§ **Exercise details**:
Please copy, with no word changed, only the run of lines that opens with the line containing "new sound during live performances." and closes with the last line below.

### Data section

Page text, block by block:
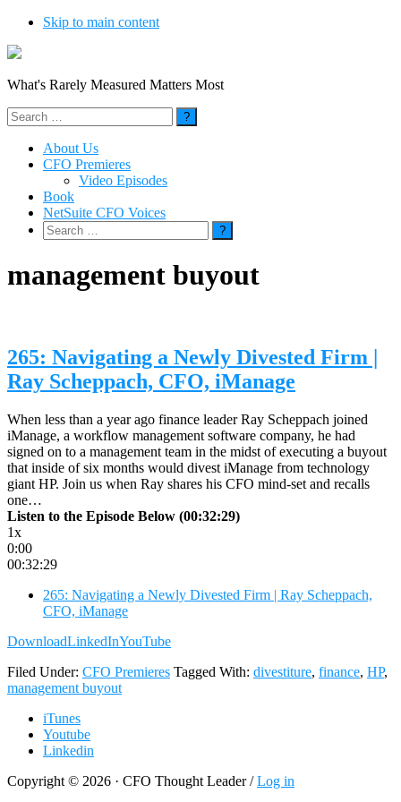
Skip to main content
What's Rarely Measured Matters Most
Search
for:
About Us
CFO Premieres
Video Episodes
Book
NetSuite CFO Voices
Search
for:
management buyout
265: Navigating a Newly Divested Firm |
Ray Scheppach, CFO, iManage
When less than a year ago finance leader Ray Scheppach joined
iManage, a workflow management software company, he had
signed on to a management team in the midst of executing a buyout
that inside of six months would divest iManage from technology
giant HP. Join us when Ray shares his CFO mind-set and recalls
one…
Listen to the Episode Below (00:32:29)
1x
0:00
00:32:29
265: Navigating a Newly Divested Firm | Ray Scheppach,
CFO, iManage
DownloadLinkedInYouTube
Filed Under: CFO Premieres Tagged With: divestiture, finance, HP,
management buyout
iTunes
Youtube
Linkedin
Copyright © 2026 · CFO Thought Leader /Log in
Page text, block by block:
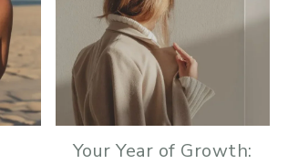
Your Year of Growth:
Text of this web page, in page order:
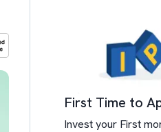
First Time to
Invest your First
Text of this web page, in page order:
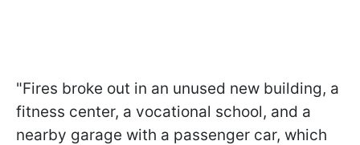
"Fires broke out in an unused new building, a
fitness center, a vocational school, and a
nearby garage with a passenger car, which
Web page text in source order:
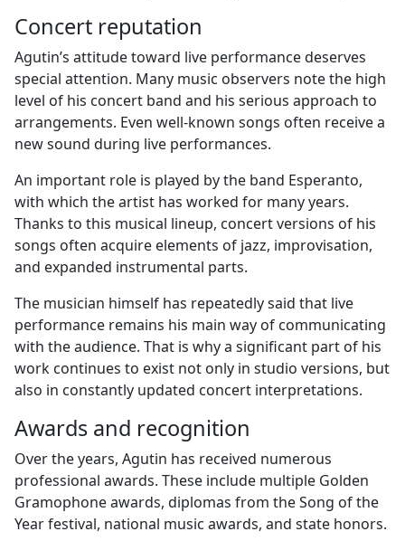
Concert reputation
Agutin’s attitude toward live performance deserves
special attention. Many music observers note the high
level of his concert band and his serious approach to
arrangements. Even well-known songs often receive a
new sound during live performances.
An important role is played by the band Esperanto,
with which the artist has worked for many years.
Thanks to this musical lineup, concert versions of his
songs often acquire elements of jazz, improvisation,
and expanded instrumental parts.
The musician himself has repeatedly said that live
performance remains his main way of communicating
with the audience. That is why a significant part of his
work continues to exist not only in studio versions, but
also in constantly updated concert interpretations.
Awards and recognition
Over the years, Agutin has received numerous
professional awards. These include multiple Golden
Gramophone awards, diplomas from the Song of the
Year festival, national music awards, and state honors.

######

§ **Output below**:
new sound during live performances.
An important role is played by the band Esperanto,
with which the artist has worked for many years.
Thanks to this musical lineup, concert versions of his
songs often acquire elements of jazz, improvisation,
and expanded instrumental parts.
The musician himself has repeatedly said that live
performance remains his main way of communicating
with the audience. That is why a significant part of his
work continues to exist not only in studio versions, but
also in constantly updated concert interpretations.
Awards and recognition
Over the years, Agutin has received numerous
professional awards. These include multiple Golden
Gramophone awards, diplomas from the Song of the
Year festival, national music awards, and state honors.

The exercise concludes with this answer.